Custom Cleaners lost DC Administrative Judge Roy Pearson’s pants. It may end up being very good for business.
Here’s the math: Consumer protection laws provide for fines of $1,500 per day per defendant. Pearson came up with 12 separate violations from the pair of pants lost in 2005. So let’s see... according to Judge Pearson, 12 violations times 1,200 days times three defendants – the dry cleaner has three owners – times $1,500 a day, plus $15,000 for a rental car to take his clothes to another cleaner, and some other expenses required due to the defendants alleged misdeeds, works out to around $65 million.
Judge Pearson not only has an interesting view of the law, but of math. Where did 1,200 days come from? As of today, there could not be more than 893 days, even if the pants were lost on New Year’s Day in 2005. This would reduce the amount Judge Pearson seeks to a modest $48 million but Judge Pearson sort of split the difference and reduced his claim to $54 million.
Who knows? Strange lawsuits have worked before. 1992 was a good year for them. In February, Stella Liebeck collected nearly three million dollars after burning herself with a cup of coffee from McDonalds. Later that year, Karen Norman got drunk, drove her car into the bay, and drowned when she couldn’t undo her seat belt. Her family was awarded $65 million from Honda. An appeals court threw out the case.

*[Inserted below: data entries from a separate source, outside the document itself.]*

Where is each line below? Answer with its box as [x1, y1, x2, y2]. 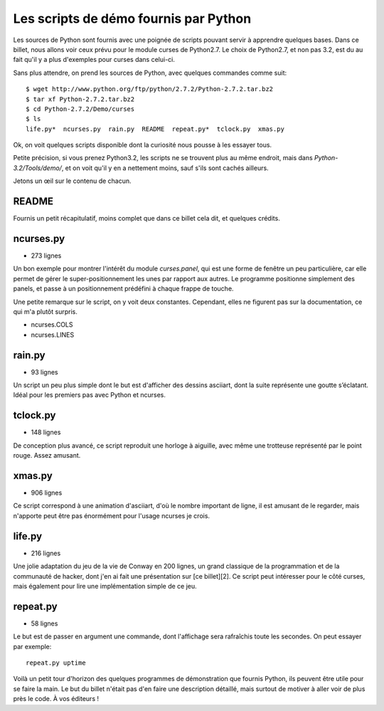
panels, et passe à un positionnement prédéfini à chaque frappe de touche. [13, 285, 234, 293]
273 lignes [31, 251, 62, 260]
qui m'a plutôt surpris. [13, 307, 78, 316]
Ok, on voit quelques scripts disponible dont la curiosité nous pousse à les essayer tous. [13, 141, 272, 149]
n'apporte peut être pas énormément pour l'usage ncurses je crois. [13, 511, 210, 520]
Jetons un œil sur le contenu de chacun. [13, 177, 132, 185]
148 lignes [31, 428, 61, 437]
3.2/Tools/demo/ [13, 164, 62, 172]
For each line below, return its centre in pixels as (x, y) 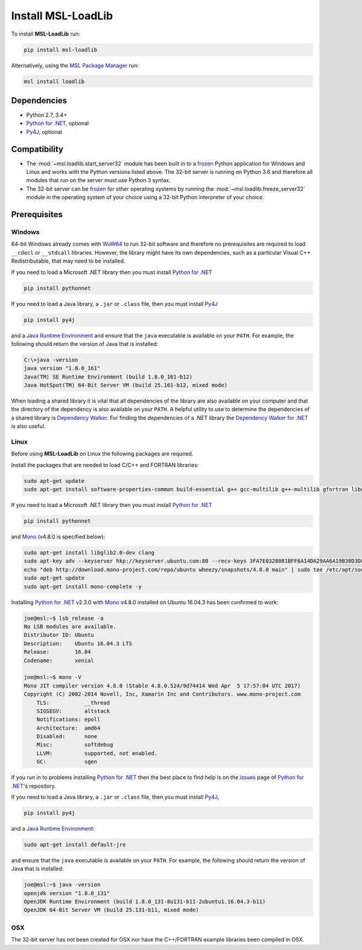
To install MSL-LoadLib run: (46, 34)
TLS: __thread (73, 703)
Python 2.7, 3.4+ (47, 115)
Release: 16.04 (57, 652)
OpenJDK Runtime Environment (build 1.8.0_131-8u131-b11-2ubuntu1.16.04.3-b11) (145, 902)
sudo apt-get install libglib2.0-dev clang (89, 553)
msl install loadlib (54, 81)
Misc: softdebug (75, 745)
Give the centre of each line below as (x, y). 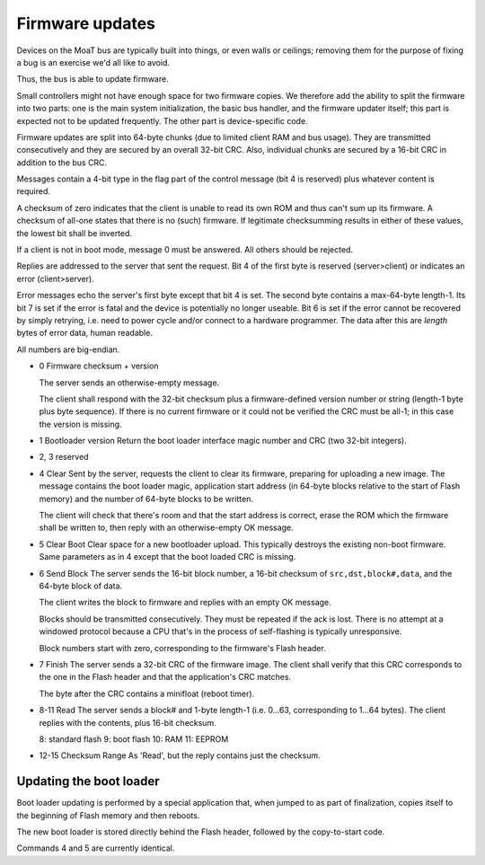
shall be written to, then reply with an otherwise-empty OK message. (166, 528)
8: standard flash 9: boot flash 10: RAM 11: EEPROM (134, 739)
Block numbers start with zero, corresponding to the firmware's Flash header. (183, 648)
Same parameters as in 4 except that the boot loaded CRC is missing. (168, 557)
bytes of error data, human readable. (84, 333)
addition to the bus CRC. (62, 163)
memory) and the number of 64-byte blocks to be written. (146, 499)
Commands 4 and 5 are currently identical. (96, 848)
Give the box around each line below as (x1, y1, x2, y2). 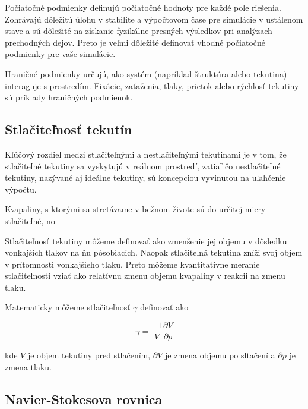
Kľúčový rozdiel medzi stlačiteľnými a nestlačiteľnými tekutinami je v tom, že (5, 147, 287, 160)
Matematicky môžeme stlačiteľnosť (5, 301, 131, 313)
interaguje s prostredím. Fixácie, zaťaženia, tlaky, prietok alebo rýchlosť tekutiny (5, 79, 299, 92)
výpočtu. (5, 183, 37, 195)
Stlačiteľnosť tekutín (5, 120, 132, 139)
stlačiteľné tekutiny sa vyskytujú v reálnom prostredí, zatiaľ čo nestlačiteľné (5, 159, 281, 172)
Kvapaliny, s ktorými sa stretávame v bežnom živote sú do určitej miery (5, 203, 266, 215)
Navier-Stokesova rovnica (5, 389, 163, 408)
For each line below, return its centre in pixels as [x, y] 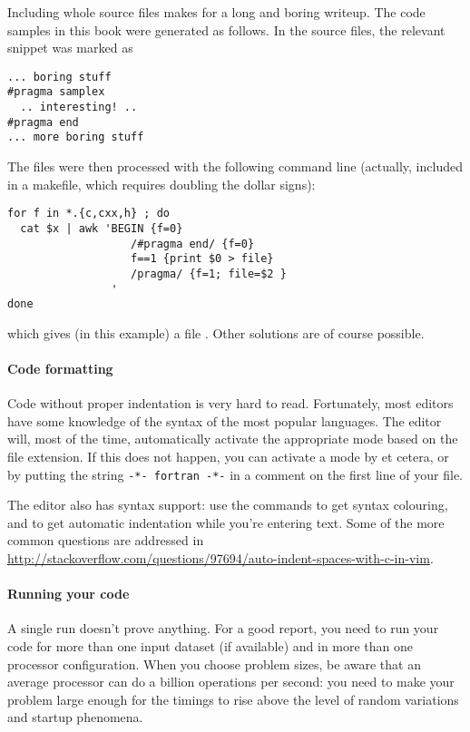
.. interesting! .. [79, 107]
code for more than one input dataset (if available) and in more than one [211, 646]
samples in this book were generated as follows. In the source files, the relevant [226, 29]
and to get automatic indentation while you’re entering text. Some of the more [226, 522]
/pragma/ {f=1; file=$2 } [209, 273]
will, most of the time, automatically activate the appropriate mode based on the [233, 439]
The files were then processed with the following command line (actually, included [235, 166]
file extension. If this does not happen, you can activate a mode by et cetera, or [228, 457]
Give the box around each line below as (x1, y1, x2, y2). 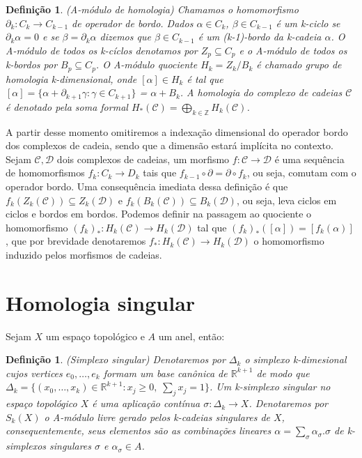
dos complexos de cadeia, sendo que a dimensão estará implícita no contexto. (6, 138, 333, 153)
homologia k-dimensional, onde (6, 71, 137, 86)
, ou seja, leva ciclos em (236, 192, 337, 207)
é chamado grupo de (256, 57, 342, 72)
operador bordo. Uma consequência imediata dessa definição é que (6, 178, 288, 193)
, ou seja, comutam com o (246, 165, 356, 180)
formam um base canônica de (103, 365, 228, 380)
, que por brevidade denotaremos (6, 234, 146, 248)
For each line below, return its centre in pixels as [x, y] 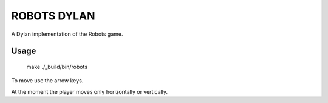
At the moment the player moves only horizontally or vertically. [90, 91]
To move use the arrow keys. [47, 81]
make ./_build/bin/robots [57, 67]
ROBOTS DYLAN [53, 16]
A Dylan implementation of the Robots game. [67, 34]
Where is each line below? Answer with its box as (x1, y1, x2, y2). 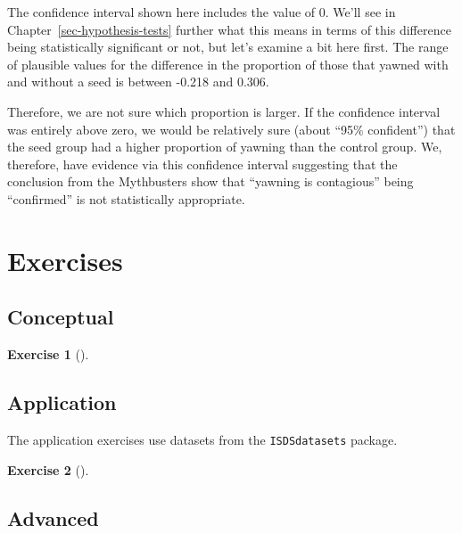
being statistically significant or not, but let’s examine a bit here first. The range (7, 37, 449, 56)
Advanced (7, 504, 99, 531)
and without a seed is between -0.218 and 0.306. (7, 72, 269, 91)
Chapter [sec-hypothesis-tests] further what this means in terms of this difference (7, 20, 451, 38)
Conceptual (7, 303, 114, 331)
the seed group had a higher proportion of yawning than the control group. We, (7, 137, 442, 156)
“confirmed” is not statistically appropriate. (7, 189, 245, 208)
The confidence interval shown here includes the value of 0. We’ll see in (7, 3, 396, 20)
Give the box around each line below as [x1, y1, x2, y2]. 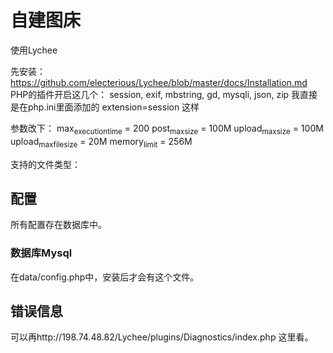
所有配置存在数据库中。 [10, 219, 107, 231]
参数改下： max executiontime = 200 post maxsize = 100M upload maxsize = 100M [10, 122, 324, 136]
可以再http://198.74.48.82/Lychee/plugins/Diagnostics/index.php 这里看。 [10, 331, 314, 343]
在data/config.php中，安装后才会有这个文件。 [10, 271, 200, 283]
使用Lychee [10, 44, 58, 56]
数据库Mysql [10, 246, 73, 260]
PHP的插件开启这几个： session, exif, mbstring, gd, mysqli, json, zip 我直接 [10, 88, 318, 100]
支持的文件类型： [10, 158, 81, 170]
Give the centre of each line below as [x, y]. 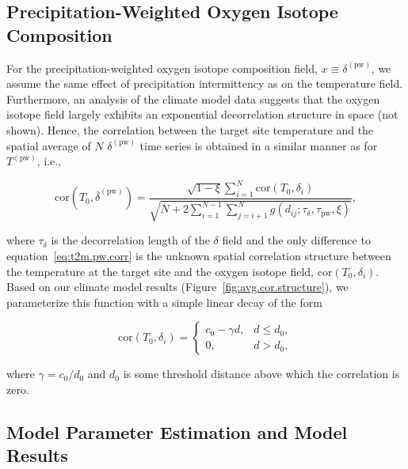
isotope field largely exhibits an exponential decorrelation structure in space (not [202, 114]
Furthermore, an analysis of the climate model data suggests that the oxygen [193, 98]
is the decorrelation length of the [130, 240]
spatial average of [49, 145]
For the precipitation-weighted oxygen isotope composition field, [162, 68]
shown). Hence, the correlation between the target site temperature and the [190, 129]
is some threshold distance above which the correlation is [261, 374]
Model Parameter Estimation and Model [177, 432]
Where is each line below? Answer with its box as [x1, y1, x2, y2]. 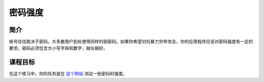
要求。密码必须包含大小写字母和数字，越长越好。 [9, 45, 108, 51]
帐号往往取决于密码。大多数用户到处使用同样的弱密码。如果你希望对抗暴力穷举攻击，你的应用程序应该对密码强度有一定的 [9, 39, 253, 45]
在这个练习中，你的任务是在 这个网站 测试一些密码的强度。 [9, 71, 127, 77]
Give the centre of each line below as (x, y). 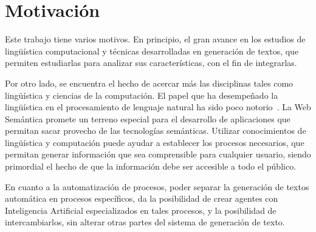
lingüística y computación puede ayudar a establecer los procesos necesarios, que (155, 142)
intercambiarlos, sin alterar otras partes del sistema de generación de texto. (145, 222)
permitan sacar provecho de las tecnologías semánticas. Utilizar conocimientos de (156, 131)
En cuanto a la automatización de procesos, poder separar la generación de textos (157, 186)
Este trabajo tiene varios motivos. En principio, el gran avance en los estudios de (155, 39)
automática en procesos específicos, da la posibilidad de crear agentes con (142, 198)
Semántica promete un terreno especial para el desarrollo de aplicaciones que (148, 118)
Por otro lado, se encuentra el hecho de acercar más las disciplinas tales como (149, 83)
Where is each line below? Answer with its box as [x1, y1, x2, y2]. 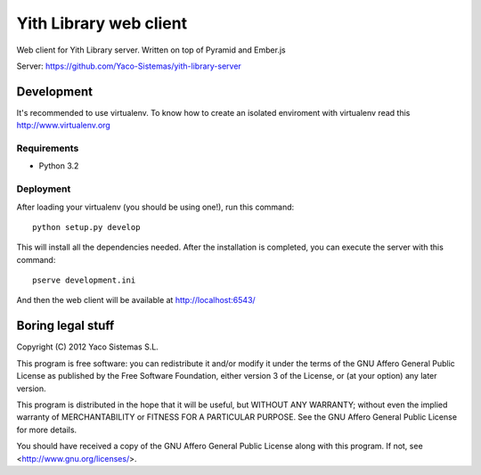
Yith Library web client [16, 13, 187, 33]
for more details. [16, 424, 77, 435]
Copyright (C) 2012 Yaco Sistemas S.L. [16, 341, 159, 352]
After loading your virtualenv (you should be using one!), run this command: [16, 201, 295, 212]
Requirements [16, 143, 79, 154]
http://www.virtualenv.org [16, 120, 110, 131]
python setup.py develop [32, 222, 141, 232]
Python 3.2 [38, 160, 79, 171]

There are some strange lawsuits that people would like to see be successful. In April this year Project Honey Pot filed the largest anti-spam lawsuit ever, seeking more than one billion dollars in damages. Those spammers could lose their shirts in this one. Which may be better than losing your pants - or your mind.
In the meantime, Custom Cleaners has more publicity than it could ever have dreamed of; Judge Pearson may just be good for their business!